À l’époque biblique, les relations professionnelles admettent le principe de l’esclavage1. Nous tirerons une réflexion biblique sur la base du texte principal2 d’Éphésiens 6.5-9, employant les termes modernes de « patron » et « employé » pour en faciliter une application immédiate dans l’esprit du lecteur.

1. Égalité spirituelle au sein des différences sociales

1.1. Une nouvelle perspective dans les relations familiales

Le texte d’Éphésiens 6.5-9 et son corollaire en Colossiens 3.18-25 pensent la relation entre patrons et employés dans le cadre des relations familiales, après la relation conjugale (5.22-33) puis parentale (6.1-4). Rien d’étonnant à cela puisque le personnel de maison vivait alors sous le même toit que ses maîtres, ce qui faisait de lui un membre (de seconde classe) de la famille3 pendant le temps de son service (cette pratique existe encore dans certaines régions d’Amérique du Sud, par exemple, où « l’employé de maison » vit dans un petit studio de la demeure et participe comme invité aux grandes occasions familiales).

Le principe qui dirige toute relation familiale saine est celui d’une soumission mutuelle de personnes elles-mêmes soumises à Christ (Éph 5.21 ; 1 Pi 5.1-6). Paul explique ainsi aux épouses le principe de leur soumission (5.22-244), puis aux enfants, entités privées du droit d’opinion (6 .1-35), enfin, en troisième position, aux esclaves (6.5-9). Sans tomber dans une lecture révolutionnaire de l’Évangile, Paul revalorise ces trois entités familiales socialement déconsidérées à la lumière de l’Évangile, pour lequel l’aspect « mutuel » des rapports fait loi. Il enrichit ainsi le devoir de soumission6 d’un devoir de réciprocité.

Ouvrant un droit d’accès égal à la nouvelle alliance, il montre aussi que la nouvelle communauté de la foi ne fait acception de personne, puisque, d’un point de vue strictement spirituel, tous sont un en Christ (Gal 3.28s ; Éph 6.9 ; Col 3.11).

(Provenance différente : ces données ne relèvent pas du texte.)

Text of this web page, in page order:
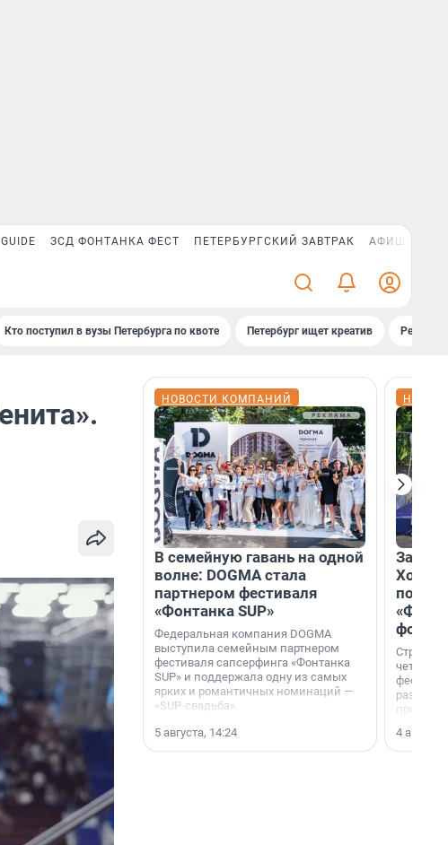
ЗСД ФОНТАНКА ФЕСТ ПЕТЕРБУРГСКИЙ ЗАВТРАК АФИША PLUS
Кто поступил в вузы Петербурга по квоте Петербург ищет креатив
НОВОСТИ КОМПАНИЙ
В семейную гавань на одной
волне: DOGMA стала
партнером фестиваля
«Фонтанка SUP»
Федеральная компания DOGMA
выступила семейным партнером
фестиваля сапсерфинга «Фонтанка
SUP» и поддержала одну из самых
ярких и романтичных номинаций —
«SUP-свадьба».
5 августа, 14:24
раз
4
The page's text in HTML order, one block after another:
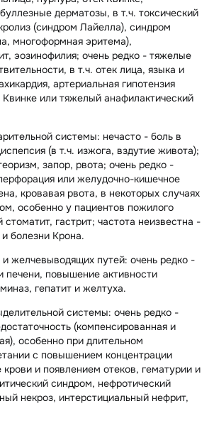
дерматозы, в т.ч. токсический
(синдром Лайелла), синдром
многоформная эритема),
эозинофилия; очень редко - тяжелые
в т.ч. отек лица, языка и
артериальная гипотензия
Квинке или тяжелый анафилактический
системы: нечасто - боль в
(в т.ч. изжога, вздутие живота);
запор, рвота; очень редко -
или желудочно-кишечное
кровавая рвота, в некоторых случаях
особенно у пациентов пожилого
стоматит, гастрит; частота неизвестна -
болезни Крона.
желчевыводящих путей: очень редко -
печени, повышение активности
гепатит и желтуха.
системы: очень редко -
(компенсированная и
особенно при длительном
с повышением концентрации
и появлением отеков, гематурии и
синдром, нефротический
некроз, интерстициальный нефрит,
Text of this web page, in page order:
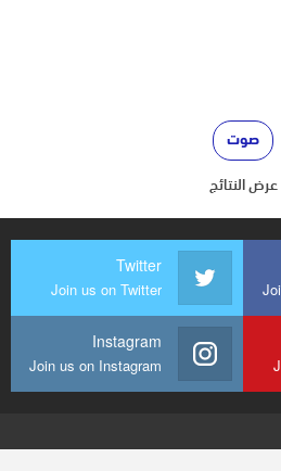
عرض النتائج
Twitter
Join us on Twitter
Instagram
Join us on Instagram
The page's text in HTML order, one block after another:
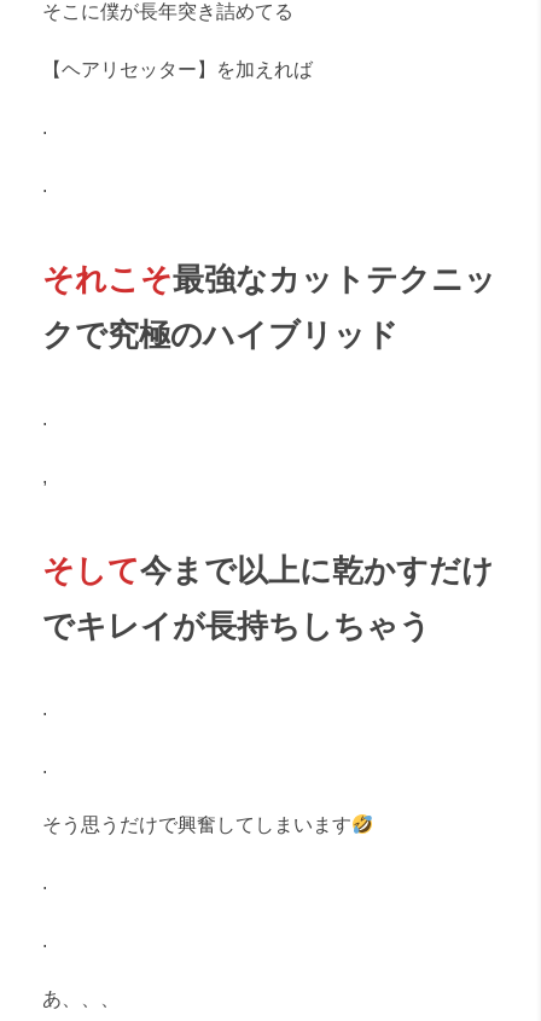
そこに僕が長年突き詰めてる
【ヘアリセッター】を加えれば
.
.
それこそ最強なカットテクニッ
クで究極のハイブリッド
.
,
そして今まで以上に乾かすだけ
でキレイが長持ちしちゃう
.
.
そう思うだけで興奮してしまいます
.
.
あ、、、
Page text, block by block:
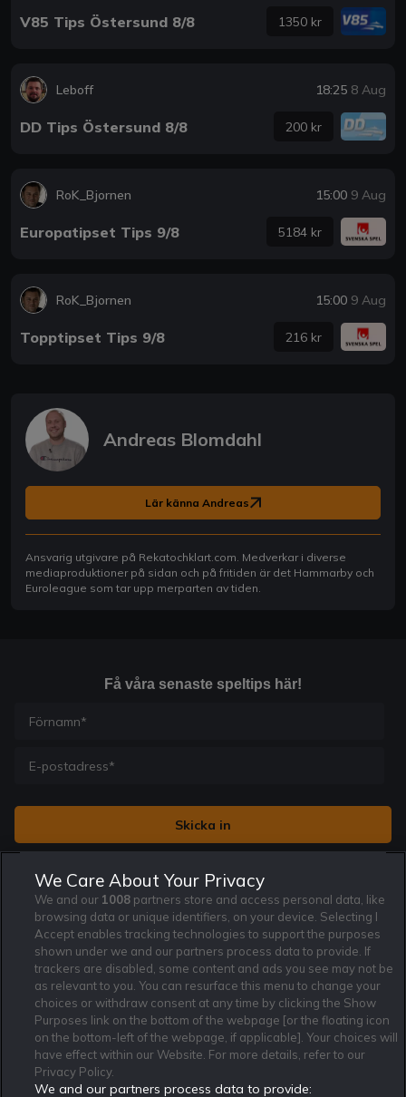
V85 Tips Östersund 8/8 1350 kr
Leboff 18:25 8 Aug
DD Tips Östersund 8/8 200 kr
RoK_Bjornen 15:00 9 Aug
Europatipset Tips 9/8 5184 kr
RoK_Bjornen 15:00 9 Aug
Topptipset Tips 9/8 216 kr
Andreas Blomdahl
Lär känna Andreas
Ansvarig utgivare på Rekatochklart.com. Medverkar i diverse
mediaproduktioner på sidan och på fritiden är det Hammarby och
Euroleague som tar upp merparten av tiden.
Få våra senaste speltips här!
Jag vill få nyhetsbrev från Rekatochklart och jag är 18+. Regler
och villkor gäller. *
Affiliate Modell
Om Rekatochklart
Kontakta oss
Redaktionen
Ansvarsfullt Spelande
F.A.Q
Nyhetsarkiv
Cookie Policy
Användarvilkor
Integritetspolicy
We Care About Your Privacy
We and our 1008 partners store and access personal data, like
browsing data or unique identifiers, on your device. Selecting I
Accept enables tracking technologies to support the purposes
shown under we and our partners process data to provide. If
trackers are disabled, some content and ads you see may not be
as relevant to you. You can resurface this menu to change your
choices or withdraw consent at any time by clicking the Show
Purposes link on the bottom of the webpage [or the floating icon
on the bottom-left of the webpage, if applicable]. Your choices will
have effect within our Website. For more details, refer to our
Privacy Policy.
We and our partners process data to provide:
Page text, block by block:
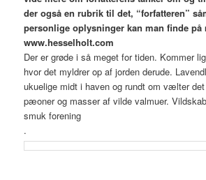
der også en rubrik til det, “forfatteren”
personlige oplysninger kan man finde på
www.hesselholt.com
Der er grøde i så meget for tiden. Kommer
hvor det myldrer op af jorden derude.
ukuelige midt i haven og rundt om vælter
pæoner og masser af vilde valmuer.
smuk forening
.
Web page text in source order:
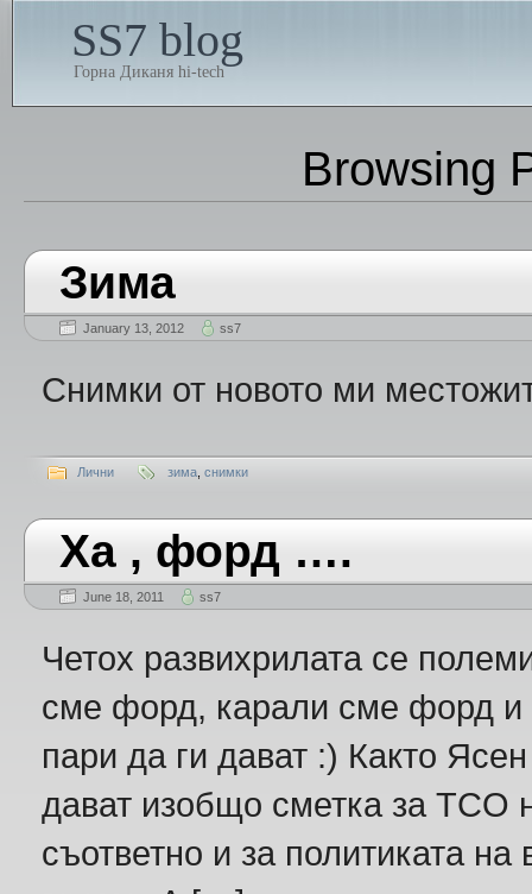
SS7 blog
Горна Диканя hi-tech
Browsing
Зима
January 13, 2012 ss7
Снимки от новото ми
Лични зима снимки
Ха , форд ….
June 18, 2011 ss7
Четох развихрилата се
сме форд, карали сме форд и
пари да ги дават :) Както
дават изобщо сметка за TCO
съответно и за политиката на
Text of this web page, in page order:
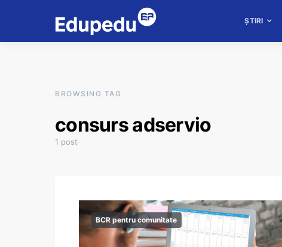
ȘTIRI
BROWSING TAG
consurs adservio
1 post
BCR pentru comunitate
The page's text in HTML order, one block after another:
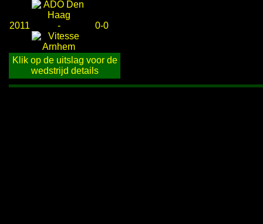
2011 - 0-0
Klik op de uitslag voor de
wedstrijd details
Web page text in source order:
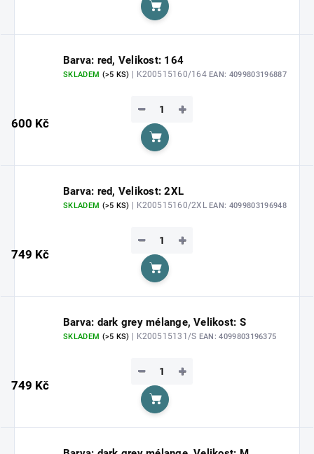
Do košíku
Barva: red, Velikost: 164
SKLADEM (>5 KS) | K200515160/164EAN: 4099803196887
600 Kč
+
−
Do košíku
Barva: red, Velikost: 2XL
SKLADEM (>5 KS) | K200515160/2XLEAN: 4099803196948
749 Kč
+
−
Do košíku
Barva: dark grey mélange, Velikost: S
SKLADEM (>5 KS) | K200515131/S EAN: 4099803196375
749 Kč
+
−
Do košíku

1.2. Limites de l’autorité et de l’obéissance

Le maître est maître « selon la chair » (Éph 6.5 ; Col 3.22). Cela semble évident, pourquoi le mentionner ? Lorsqu’une évidence est exprimée, elle lance souvent un message implicite, en l’occurrence celui-ci : le maître selon la chair n’est pas le Maître selon l’Esprit. Que le patron ne le soit que d’un point de vue terrestre implique au moins deux choses :

a) C’est l’affirmation d’une limite : l’autorité ne peut outrepasser son champ d’action terrestre. Façon de dire que le patron n’est pas un directeur de conscience (Mat 23.10). Son autorité investit uniquement le domaine temporel ; il n’a pas à dicter à son employé des convictions ou des comportements d’ordre spirituel. Ce qui, nous le verrons plus bas, le soumet, lui aussi, à la loi spirituelle d’amour du prochain.

b) C’est aussi l’expression d’une consolation : Paul relève l’âme affligée par le mépris de sa condition ou par un maître despote, comme lui disant : « Ne gémis pas de te voir au-dessous de la femme et des enfants : ta servitude est purement nominale : la domination à laquelle tu es soumis est une domination selon la chair, éphémère, de courte durée, comme tout ce qui est charnel7 ». Jésus-Christ lui-même a conseillé à tout homme de ne pas laisser influencer son comportement par ce genre de menaces, mais plutôt par Dieu dont la puissance d’action est infiniment supérieure (Mat 10.28).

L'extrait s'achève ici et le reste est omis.